Si tu as bonne mémoire et nous suis depuis un moment, le quartet Finlandais Boar n’est pas une inconnue pour toi, puisqu’il était le parent d’un très chouette album en 2015, Veneficae, que nous avions chroniqué dans ces pages. Trois ans après, le groupe est de retour, cette fois encore avec six titres, et cette fois encore avec une musique qui brasse avec habilité tout le continent musical se situant entre High On Fire, Conan, et Unsane.

 

 

Entre temps, le groupe a peaufiné son art et a réussi à muscler encore un peu plus son arsenal sonique. Il ressemble toujours un peu à Verdun, mais s’amuse encore plus à mélanger ses influences pour forger une musique unique, comme c’est un peu la mode chez les groupes Finlandais, Oranssi Pazuzu en tête. Dès le premier accord groupé en forme de coup de massue proposé par le morceau titre, c’est donc une plongée en apnée dans un tourbillon de riffs qui piochent un peu partout qui t’est proposée. Et si le groupe attaque en grande pompe son disque sans ménager sa puissance, il n’oubliera pas par la suite de proposer des ambiances plus aérées permettant de souffler un tant soit peu. Mais pas trop non plus. Car les charges mid-tempo sous perfusion de fuzz sont la spécialité de la maison, tout comme les vocaux vociférés avec une rage hardcore des plus contagieuses. À noter que ceux-ci sont joliment partagés et alternés entre un des guitaristes et le bassiste, chacun possédant deux teintes se mariant bien (Dark Skies). 

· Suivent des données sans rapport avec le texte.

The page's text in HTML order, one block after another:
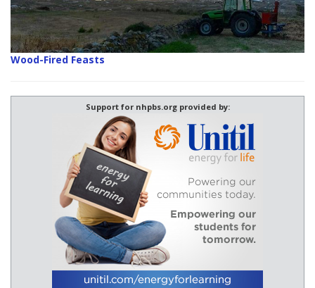
Wood-Fired Feasts
Support for nhpbs.org provided by:
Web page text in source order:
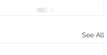
See All
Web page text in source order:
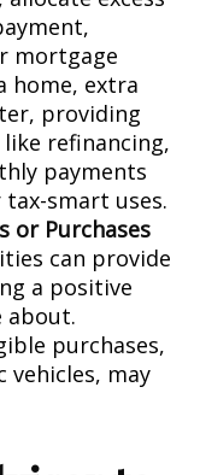
mortgage
home, extra
providing
refinancing,
payments
smart uses.
or Purchases
can provide
a positive
about.
purchases,
vehicles, may
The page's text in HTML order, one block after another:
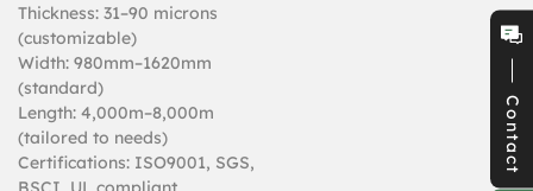
Thickness: 31–90 microns
(customizable)
Width: 980mm–1620mm
(standard)
Length: 4,000m–8,000m
(tailored to needs)
Certifications: ISO9001, SGS,
choose Gelly Adhesive Bopp
Contact
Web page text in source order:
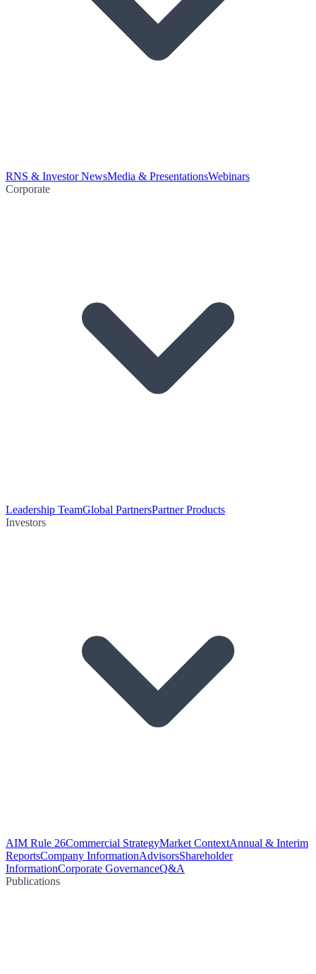
RNS & Investor NewsMedia & PresentationsWebinars
Corporate
Leadership TeamGlobal PartnersPartner Products
Investors
AIM Rule 26Commercial StrategyMarket ContextAnnual & Interim
ReportsCompany InformationAdvisorsShareholder
InformationCorporate GovernanceQ&A
Publications
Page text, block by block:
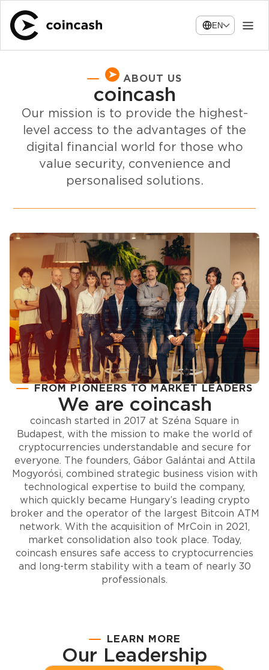
EN
ABOUT US
coincash
Our mission is to provide the highest-
level access to the advantages of the
digital financial world for those who
value security, convenience and
personalised solutions.
FROM PIONEERS TO MARKET LEADERS
We are coincash
coincash started in 2017 at Széna Square in
Budapest, with the mission to make the world of
cryptocurrencies understandable and secure for
everyone. The founders, Gábor Galántai and Attila
Mogyorósi, combined strategic business vision with
technological expertise to build the company,
which quickly became Hungary’s leading crypto
broker and the operator of the largest Bitcoin ATM
network. With the acquisition of MrCoin in 2021,
market consolidation also took place. Today,
coincash ensures safe access to cryptocurrencies
and long-term stability with a team of nearly 30
professionals.
LEARN MORE
Our Leadership
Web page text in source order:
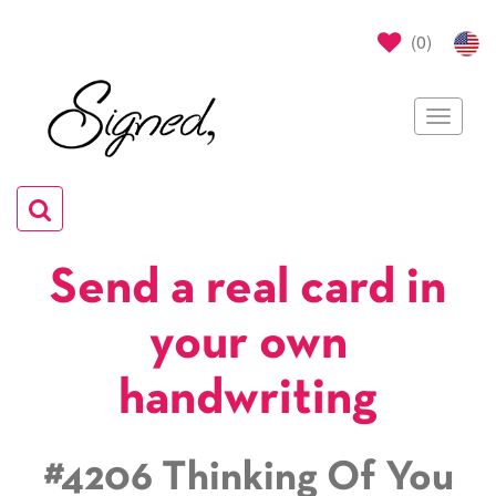
(0)
Toggle
Toggle
navigation
Send a real card in
your own
handwriting
#4206 Thinking Of You
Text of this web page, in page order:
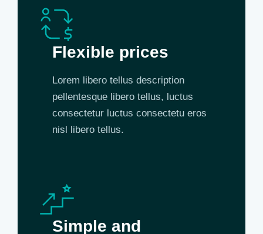
Flexible prices
Lorem libero tellus description
pellentesque libero tellus, luctus
consectetur luctus consectetu eros
nisl libero tellus.
Simple and
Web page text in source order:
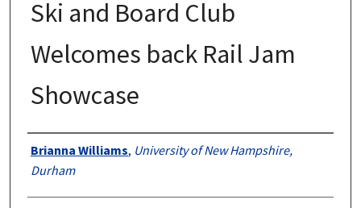
Ski and Board Club
Welcomes back Rail Jam
Showcase
Authors
Brianna Williams, University of New Hampshire,
Durham
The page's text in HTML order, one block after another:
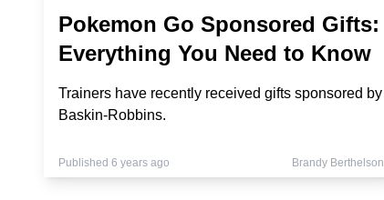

Ce qui me plaît le plus dans tout ça, ce sont les évolutions alors proposées, à partir souvent d’une base doom/stoner plutôt classique, pour aller visiter d’autres émotions, et ce grâce à des changements harmoniques, rythmiques, ou dynamiques, toujours bien vus. Le travail des deux guitaristes, à ce jeux là, est fondamental, en ouvrant l’espace quand il le faut par de jolies divagations tordues dans la reverb’, pour rejoindre ensuite fièrement le sanglier (Boar, en anglais..) porté par la basse quand il est temps d’ouvrir le sol en deux. Les riffs distillés à ce moment là ne seraient pas aussi marquants si nous n’avions pas vu un peu de pays avant cela, et vice et versa. Va plancher du côté de la troisième piste, pourtant nommée 12, si tu veux une preuve cinglante de ce que j’avance, et tu apprendras comment voyager ni vu ni connu d’un début heavy à un break noise-rock/noise-core bien tendu, pour atterrir finalement sur un monolithe de lourdeur doom. Classe.

 

 

Avec ce Poseidon, Boar continue donc de montrer qu’il n’est pas un combo stoner/doom de plus, et qu’il a même peut être un peu trop de cordes à son arc pour convenir à un public prêt à passer à la caisse pour des Stoned Jesus ou des Dopethrone de plus sans demander un peu de changement sous le soleil. Chez nous, ça passe par contre crème, tant on aime se faire malmener par des structures un peu aventureuses dans d’ardentes terres fuzz. Ne rêve pas, les propositions faites par le groupe ne sont pas toutes parfaites, et quelques passages sont un peu trop bas du front, comme le final Totally Out Of This World, mais la copie globale a fière allure et garantit un joli petit nombre d’écoutes plaisantes pour tes oreilles, mais douloureuses pour ta nuque. Bref, vivement la prochaine fois, tout simplement.

 

 

Artiste : Boar
Release : Poseidon
Date de Sortie : 01/06/2018
Labels : Lost Pilgrims Records, Dissonant Society, Impure Muzik, S.K.O.D, Rämekuukkeli-levyt.